US 12,333,637 B1
	AI-driven foreground stylization using diffusion and object detection
Roman Degtiarev, Tbilisi (GE); and Tikhon Vorobev, Saint Petersburg (RU)
Assigned to Glam Labs, Inc., San Francisco, CA (US)
Filed by Glam Labs, Inc., San Francisco, CA (US)
Filed on Jan. 27, 2025, as Appl. No. 19/038,477.
Application 19/038,477 is a continuation in part of application No. 18/748,397, filed on Jun. 20, 2024, granted, now 12,211,180.
This patent is subject to a terminal disclaimer.
Int. Cl. G06T 11/60 (2006.01); G06T 5/50 (2006.01); G06T 5/60 (2024.01); G06T 5/70 (2024.01)

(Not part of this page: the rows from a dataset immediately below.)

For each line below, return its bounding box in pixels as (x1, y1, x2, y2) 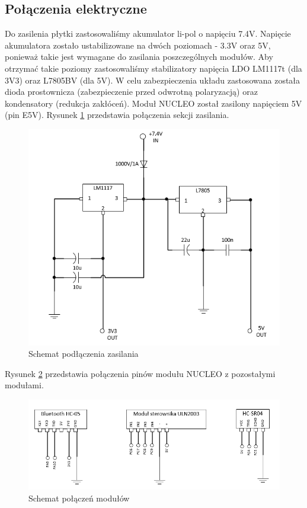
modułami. (5, 379, 44, 391)
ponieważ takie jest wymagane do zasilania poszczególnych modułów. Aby (5, 50, 273, 63)
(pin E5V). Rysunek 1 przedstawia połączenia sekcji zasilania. (5, 108, 229, 121)
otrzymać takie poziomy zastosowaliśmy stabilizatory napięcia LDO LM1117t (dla (5, 62, 302, 74)
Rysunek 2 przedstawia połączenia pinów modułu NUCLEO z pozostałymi (5, 367, 276, 379)
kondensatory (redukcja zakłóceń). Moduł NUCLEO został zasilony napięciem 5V (5, 97, 302, 109)
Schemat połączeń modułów (28, 491, 130, 504)
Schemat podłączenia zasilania (28, 347, 139, 360)
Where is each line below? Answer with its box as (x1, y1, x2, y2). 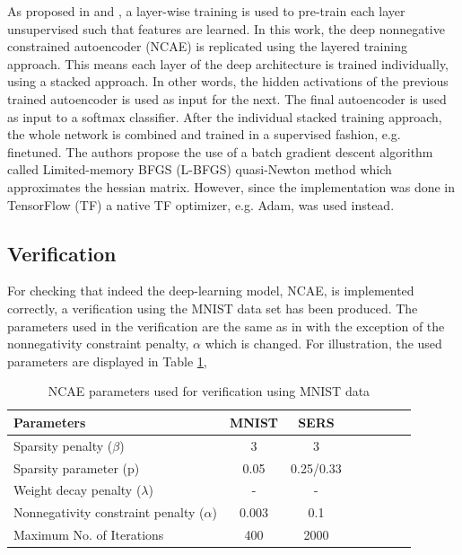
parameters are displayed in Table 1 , (7, 351, 207, 370)
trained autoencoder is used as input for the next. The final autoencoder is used (7, 89, 447, 108)
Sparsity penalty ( (13, 436, 113, 454)
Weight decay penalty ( (13, 480, 142, 499)
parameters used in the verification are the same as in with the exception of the (7, 316, 445, 335)
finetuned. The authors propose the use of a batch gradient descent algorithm (7, 142, 433, 161)
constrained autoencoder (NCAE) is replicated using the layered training (7, 37, 407, 56)
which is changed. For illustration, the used (205, 334, 442, 353)
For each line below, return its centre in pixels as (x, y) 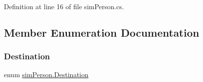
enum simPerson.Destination (46, 74)
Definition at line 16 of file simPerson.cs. (64, 6)
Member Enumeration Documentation (102, 32)
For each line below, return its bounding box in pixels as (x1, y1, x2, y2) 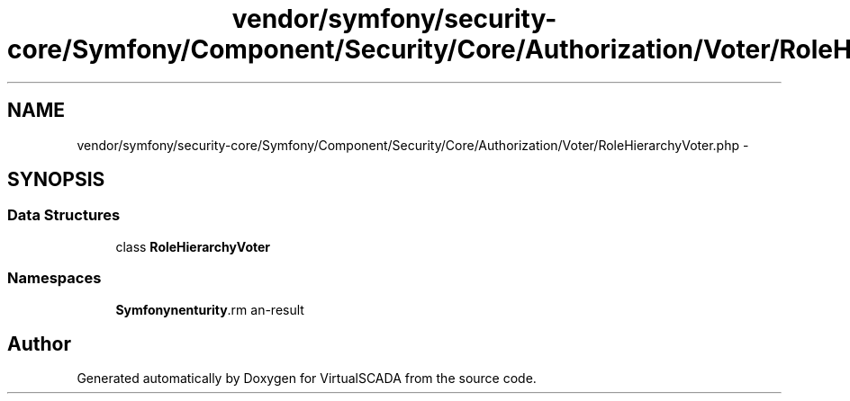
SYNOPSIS (7, 168, 105, 192)
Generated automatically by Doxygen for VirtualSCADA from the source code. (77, 370, 537, 387)
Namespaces (7, 269, 102, 288)
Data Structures (7, 206, 121, 225)
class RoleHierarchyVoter (115, 238, 271, 254)
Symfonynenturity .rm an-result (115, 301, 304, 317)
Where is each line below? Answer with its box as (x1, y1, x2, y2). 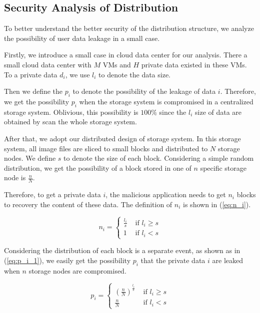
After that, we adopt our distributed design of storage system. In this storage (4, 133, 241, 143)
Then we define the (4, 86, 63, 96)
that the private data (140, 255, 205, 265)
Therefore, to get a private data (4, 189, 101, 200)
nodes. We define (4, 153, 56, 163)
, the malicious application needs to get (105, 189, 226, 200)
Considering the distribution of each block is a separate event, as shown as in (4, 245, 240, 256)
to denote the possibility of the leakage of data (72, 86, 216, 96)
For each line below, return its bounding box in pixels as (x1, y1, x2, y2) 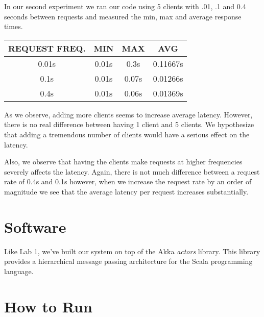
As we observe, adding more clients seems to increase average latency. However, (4, 109, 253, 119)
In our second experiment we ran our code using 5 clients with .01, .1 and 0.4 (4, 1, 246, 11)
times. (4, 21, 23, 32)
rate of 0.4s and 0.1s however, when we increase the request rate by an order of (4, 176, 252, 187)
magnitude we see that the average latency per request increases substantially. (4, 186, 249, 197)
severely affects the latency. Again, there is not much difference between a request (4, 166, 260, 177)
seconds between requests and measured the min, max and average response (4, 11, 242, 21)
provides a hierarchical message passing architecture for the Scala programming (4, 256, 253, 266)
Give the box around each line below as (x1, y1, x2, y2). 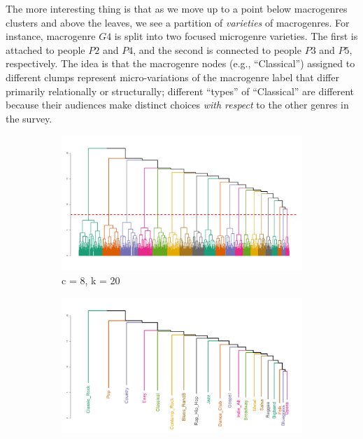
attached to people (6, 42, 85, 57)
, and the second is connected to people (133, 42, 301, 57)
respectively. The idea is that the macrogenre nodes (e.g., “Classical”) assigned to (6, 56, 355, 71)
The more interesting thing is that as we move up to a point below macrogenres (6, 1, 348, 15)
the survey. (6, 111, 52, 125)
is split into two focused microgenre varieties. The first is (114, 29, 358, 43)
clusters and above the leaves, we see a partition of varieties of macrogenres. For (6, 15, 350, 29)
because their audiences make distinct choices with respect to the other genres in (6, 97, 349, 112)
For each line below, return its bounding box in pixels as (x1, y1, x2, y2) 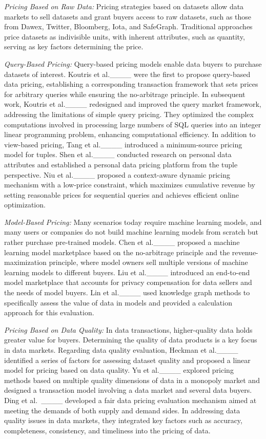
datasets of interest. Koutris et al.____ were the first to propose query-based (4, 68, 251, 79)
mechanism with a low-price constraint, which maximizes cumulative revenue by (4, 179, 255, 190)
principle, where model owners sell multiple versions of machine (49, 257, 248, 268)
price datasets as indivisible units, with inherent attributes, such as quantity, (4, 31, 245, 42)
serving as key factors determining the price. (4, 41, 144, 52)
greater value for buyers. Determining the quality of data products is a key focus (4, 334, 257, 345)
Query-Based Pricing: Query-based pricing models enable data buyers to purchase (4, 58, 262, 69)
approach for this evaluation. (4, 307, 94, 318)
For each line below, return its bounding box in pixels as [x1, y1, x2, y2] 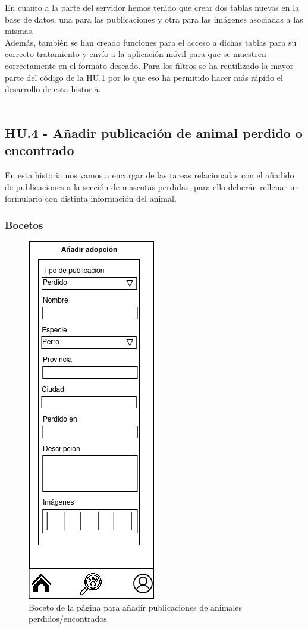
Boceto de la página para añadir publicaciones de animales [29, 600, 242, 613]
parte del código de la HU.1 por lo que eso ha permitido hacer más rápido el [5, 71, 283, 83]
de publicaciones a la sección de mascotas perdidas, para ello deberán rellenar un [5, 180, 300, 193]
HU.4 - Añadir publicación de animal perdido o [5, 123, 303, 141]
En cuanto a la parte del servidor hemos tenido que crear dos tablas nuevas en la [5, 1, 300, 13]
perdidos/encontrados [29, 612, 107, 625]
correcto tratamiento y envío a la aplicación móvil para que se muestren [5, 48, 266, 60]
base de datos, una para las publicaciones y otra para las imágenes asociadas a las [5, 12, 303, 25]
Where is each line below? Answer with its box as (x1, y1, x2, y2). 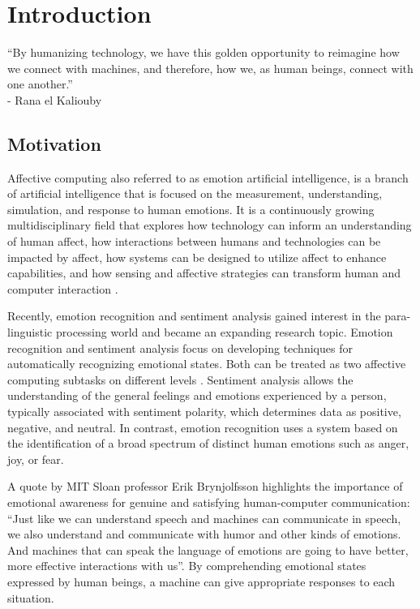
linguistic (7, 324, 53, 341)
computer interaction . (7, 280, 118, 297)
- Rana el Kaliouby (7, 91, 102, 108)
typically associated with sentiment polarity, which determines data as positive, (7, 403, 401, 420)
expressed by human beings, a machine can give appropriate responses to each (7, 573, 396, 590)
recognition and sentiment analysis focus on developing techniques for (7, 339, 353, 356)
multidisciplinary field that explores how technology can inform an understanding (7, 217, 412, 234)
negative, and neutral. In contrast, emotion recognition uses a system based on (7, 418, 398, 435)
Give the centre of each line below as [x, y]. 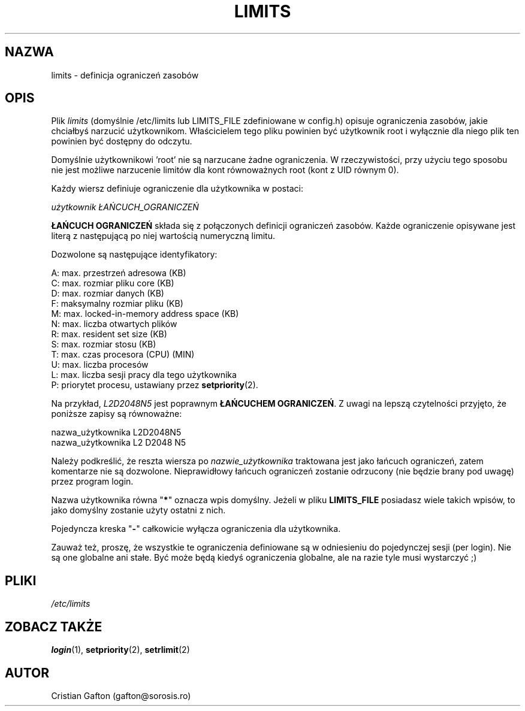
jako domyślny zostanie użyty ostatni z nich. [138, 510]
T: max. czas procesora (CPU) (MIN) [123, 355]
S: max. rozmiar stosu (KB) [104, 344]
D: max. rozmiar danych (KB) [108, 294]
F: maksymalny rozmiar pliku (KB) [117, 304]
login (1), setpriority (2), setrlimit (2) [120, 650]
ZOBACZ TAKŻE [54, 627]
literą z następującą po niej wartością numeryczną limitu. [163, 236]
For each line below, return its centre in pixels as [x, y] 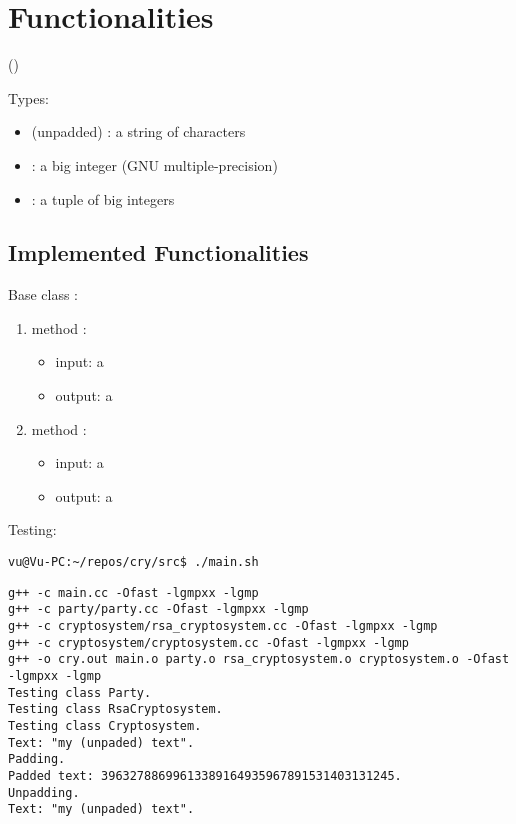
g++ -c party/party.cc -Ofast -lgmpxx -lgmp [158, 609]
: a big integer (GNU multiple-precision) [154, 164]
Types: [28, 97]
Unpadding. [44, 792]
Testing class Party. [80, 692]
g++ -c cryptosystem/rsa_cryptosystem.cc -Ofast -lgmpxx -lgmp [223, 626]
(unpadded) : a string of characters [138, 131]
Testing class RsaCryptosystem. [115, 709]
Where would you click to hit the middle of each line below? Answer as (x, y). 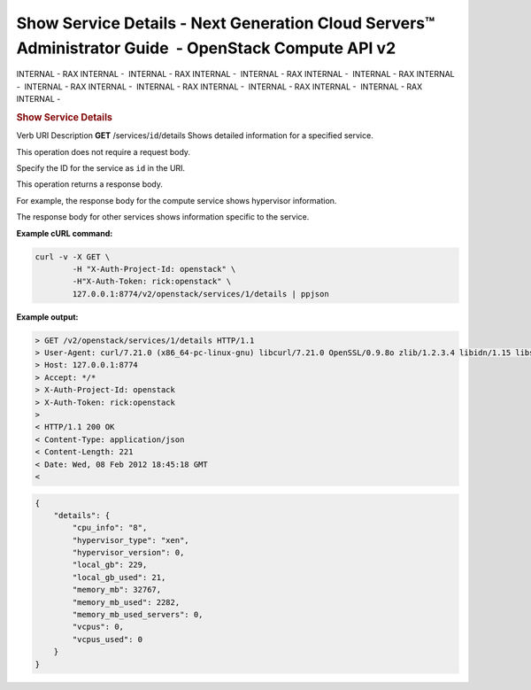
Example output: (47, 317)
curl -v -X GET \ (73, 256)
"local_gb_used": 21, (119, 577)
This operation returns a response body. (90, 184)
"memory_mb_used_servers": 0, (138, 615)
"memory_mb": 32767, (117, 590)
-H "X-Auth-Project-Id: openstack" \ (154, 269)
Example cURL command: (65, 233)
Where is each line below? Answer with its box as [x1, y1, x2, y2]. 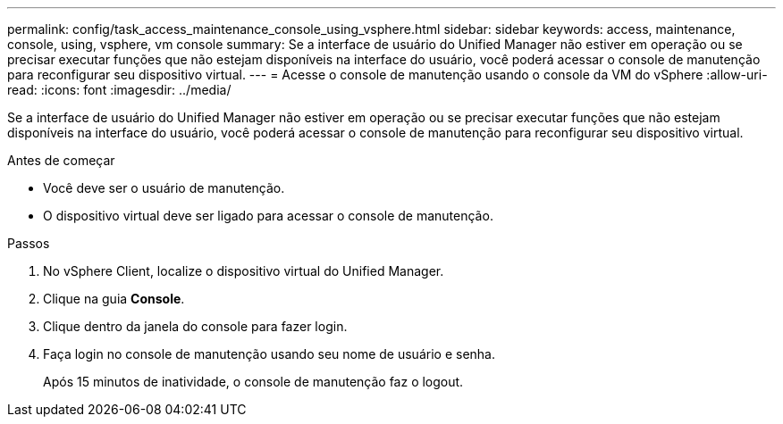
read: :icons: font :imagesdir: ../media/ [7, 82, 232, 97]
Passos [7, 236, 50, 251]
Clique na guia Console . [43, 291, 185, 306]
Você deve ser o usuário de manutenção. [43, 180, 285, 195]
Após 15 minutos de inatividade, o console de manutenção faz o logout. [43, 374, 464, 389]
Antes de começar [7, 153, 115, 168]
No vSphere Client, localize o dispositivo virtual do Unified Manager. [43, 263, 444, 279]
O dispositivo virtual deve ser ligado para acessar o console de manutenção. [43, 208, 493, 223]
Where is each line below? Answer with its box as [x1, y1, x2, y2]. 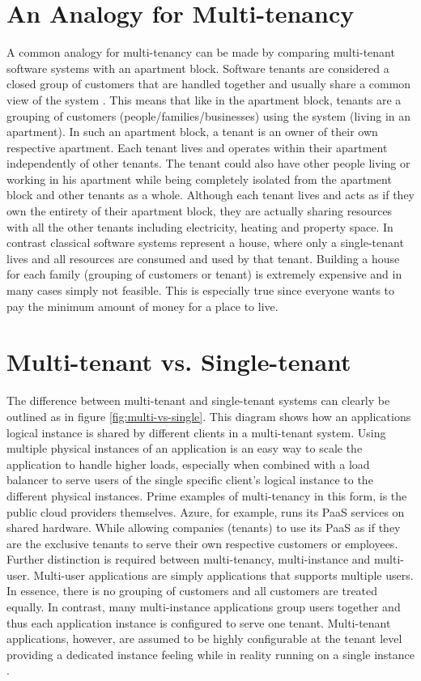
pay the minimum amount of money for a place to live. [6, 297, 279, 314]
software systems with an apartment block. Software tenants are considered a [6, 59, 389, 76]
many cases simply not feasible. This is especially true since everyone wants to [6, 282, 395, 299]
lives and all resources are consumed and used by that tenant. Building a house [6, 249, 400, 266]
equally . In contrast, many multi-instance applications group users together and [6, 598, 401, 615]
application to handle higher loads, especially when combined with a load [6, 455, 370, 472]
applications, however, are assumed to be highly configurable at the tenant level [6, 630, 402, 647]
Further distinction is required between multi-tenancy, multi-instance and [6, 551, 371, 568]
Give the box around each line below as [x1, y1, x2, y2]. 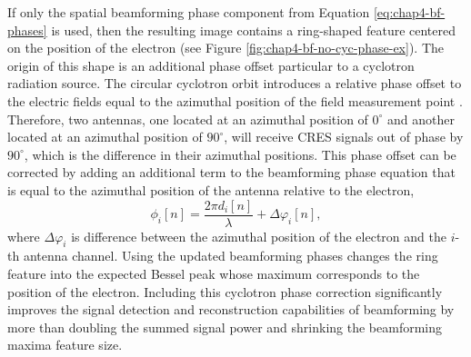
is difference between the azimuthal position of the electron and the [71, 226, 446, 245]
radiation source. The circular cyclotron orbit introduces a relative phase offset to [7, 74, 462, 93]
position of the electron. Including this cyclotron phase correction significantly [7, 282, 443, 301]
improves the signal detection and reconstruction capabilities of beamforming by [7, 300, 455, 319]
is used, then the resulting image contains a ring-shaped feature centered [51, 20, 456, 39]
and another [387, 109, 456, 128]
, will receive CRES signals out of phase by [224, 127, 464, 146]
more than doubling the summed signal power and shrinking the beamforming [7, 317, 442, 336]
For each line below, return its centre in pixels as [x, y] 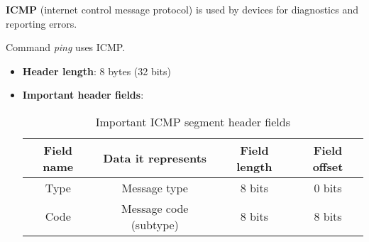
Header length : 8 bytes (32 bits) [97, 71]
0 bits [328, 187]
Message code [155, 208]
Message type [155, 187]
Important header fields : [83, 95]
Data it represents [155, 158]
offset [328, 166]
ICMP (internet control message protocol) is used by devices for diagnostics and [182, 9]
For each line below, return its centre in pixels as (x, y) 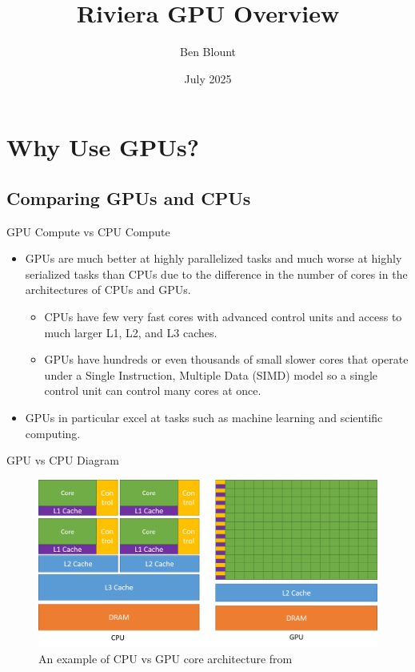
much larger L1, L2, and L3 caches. (131, 332)
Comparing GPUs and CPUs (129, 197)
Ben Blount (208, 52)
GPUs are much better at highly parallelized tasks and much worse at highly (213, 258)
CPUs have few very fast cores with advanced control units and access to (223, 317)
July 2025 (208, 78)
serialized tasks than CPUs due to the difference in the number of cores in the (216, 274)
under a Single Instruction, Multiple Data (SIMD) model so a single (211, 374)

CPC G06T 11/60 (2013.01) [G06T 5/50 (2013.01); G06T 5/60 (2024.01); G06T 5/70 (2024.01); G06T 2207/20081 (2013.01); G06T 2207/20084 (2013.01); G06T 2207/30196 (2013.01)]

16 Claims

1. A method comprising:

receiving an image including an object;

receiving a text including at least one instruction for transforming the object;

extracting, from the image, a foreground image corresponding to the object;

determining, based on the image, a mask corresponding to the object;

encoding the foreground image into an image latent;

extracting, from the image, using a third neural network, at least one feature associated with the object, wherein the object includes a person and the at least one feature includes one or more of the following: an ethnicity of the person, a gender of the person, an age of the person, and an orientation of body of the person with respect to a plane of the image;

updating the text with the at least one feature to obtain an updated text;

encoding the updated text into a text embedding;

randomly generating a first noise for the image latent;

combining the first noise and the image latent to obtain a noisy image latent;

providing the noisy image latent and the text embedding to a first neural network to generate a second noise;

removing the second noise from the noisy image latent to obtain a denoised image latent;

decoding, using a second neural network, the denoised image latent into an output image; and

generating a result image based on the mask, the output image, and the image.